Look through the records below for the line with "Амплитудная и амплитудно-частотная" and the line with "University in the", then return those lines and all lines between, exactly.

> [DATA FOR THE TASK]:
>>>>
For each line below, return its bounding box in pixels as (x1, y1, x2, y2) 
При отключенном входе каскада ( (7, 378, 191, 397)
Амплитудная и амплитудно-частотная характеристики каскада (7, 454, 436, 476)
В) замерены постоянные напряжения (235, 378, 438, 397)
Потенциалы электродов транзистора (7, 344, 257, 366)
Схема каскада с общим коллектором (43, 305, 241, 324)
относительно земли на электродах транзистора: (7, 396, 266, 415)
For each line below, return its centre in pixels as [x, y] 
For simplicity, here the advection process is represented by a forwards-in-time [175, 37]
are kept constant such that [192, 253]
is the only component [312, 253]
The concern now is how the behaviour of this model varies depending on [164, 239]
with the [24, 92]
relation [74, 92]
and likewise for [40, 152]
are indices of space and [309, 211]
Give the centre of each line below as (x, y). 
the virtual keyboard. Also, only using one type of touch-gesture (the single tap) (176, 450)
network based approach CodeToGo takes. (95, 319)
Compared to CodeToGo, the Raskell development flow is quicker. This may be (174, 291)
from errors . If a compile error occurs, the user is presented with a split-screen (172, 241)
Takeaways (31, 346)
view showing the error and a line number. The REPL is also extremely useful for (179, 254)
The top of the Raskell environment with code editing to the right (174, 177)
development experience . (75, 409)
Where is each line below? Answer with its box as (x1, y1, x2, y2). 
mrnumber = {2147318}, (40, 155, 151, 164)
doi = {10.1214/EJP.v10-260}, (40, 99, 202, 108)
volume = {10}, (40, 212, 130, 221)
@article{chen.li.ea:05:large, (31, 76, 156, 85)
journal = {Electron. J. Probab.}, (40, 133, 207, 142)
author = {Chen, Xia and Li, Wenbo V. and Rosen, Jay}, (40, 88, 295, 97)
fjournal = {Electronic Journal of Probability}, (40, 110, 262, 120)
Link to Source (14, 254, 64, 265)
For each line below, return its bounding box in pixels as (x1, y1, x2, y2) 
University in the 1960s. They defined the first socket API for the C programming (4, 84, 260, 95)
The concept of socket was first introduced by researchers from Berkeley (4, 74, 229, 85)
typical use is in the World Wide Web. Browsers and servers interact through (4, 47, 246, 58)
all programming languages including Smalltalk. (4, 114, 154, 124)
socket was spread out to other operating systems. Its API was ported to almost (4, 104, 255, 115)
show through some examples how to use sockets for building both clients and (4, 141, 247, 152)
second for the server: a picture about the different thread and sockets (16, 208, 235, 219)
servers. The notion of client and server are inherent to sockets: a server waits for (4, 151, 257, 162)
<<<<
> [RESULT FOR THIS EXERCISE]:
Амплитудная и амплитудно-частотная характеристики каскада (7, 454, 436, 476)
В) замерены постоянные напряжения (235, 378, 438, 397)
Потенциалы электродов транзистора (7, 344, 257, 366)
Схема каскада с общим коллектором (43, 305, 241, 324)
относительно земли на электродах транзистора: (7, 396, 266, 415)
For each line below, return its centre in pixels as [x, y] 
For simplicity, here the advection process is represented by a forwards-in-time [175, 37]
are kept constant such that [192, 253]
is the only component [312, 253]
The concern now is how the behaviour of this model varies depending on [164, 239]
with the [24, 92]
relation [74, 92]
and likewise for [40, 152]
are indices of space and [309, 211]
Give the centre of each line below as (x, y). 
the virtual keyboard. Also, only using one type of touch-gesture (the single tap) (176, 450)
network based approach CodeToGo takes. (95, 319)
Compared to CodeToGo, the Raskell development flow is quicker. This may be (174, 291)
from errors . If a compile error occurs, the user is presented with a split-screen (172, 241)
Takeaways (31, 346)
view showing the error and a line number. The REPL is also extremely useful for (179, 254)
The top of the Raskell environment with code editing to the right (174, 177)
development experience . (75, 409)
Where is each line below? Answer with its box as (x1, y1, x2, y2). 
mrnumber = {2147318}, (40, 155, 151, 164)
doi = {10.1214/EJP.v10-260}, (40, 99, 202, 108)
volume = {10}, (40, 212, 130, 221)
@article{chen.li.ea:05:large, (31, 76, 156, 85)
journal = {Electron. J. Probab.}, (40, 133, 207, 142)
author = {Chen, Xia and Li, Wenbo V. and Rosen, Jay}, (40, 88, 295, 97)
fjournal = {Electronic Journal of Probability}, (40, 110, 262, 120)
Link to Source (14, 254, 64, 265)
For each line below, return its bounding box in pixels as (x1, y1, x2, y2) 
University in the 1960s. They defined the first socket API for the C programming (4, 84, 260, 95)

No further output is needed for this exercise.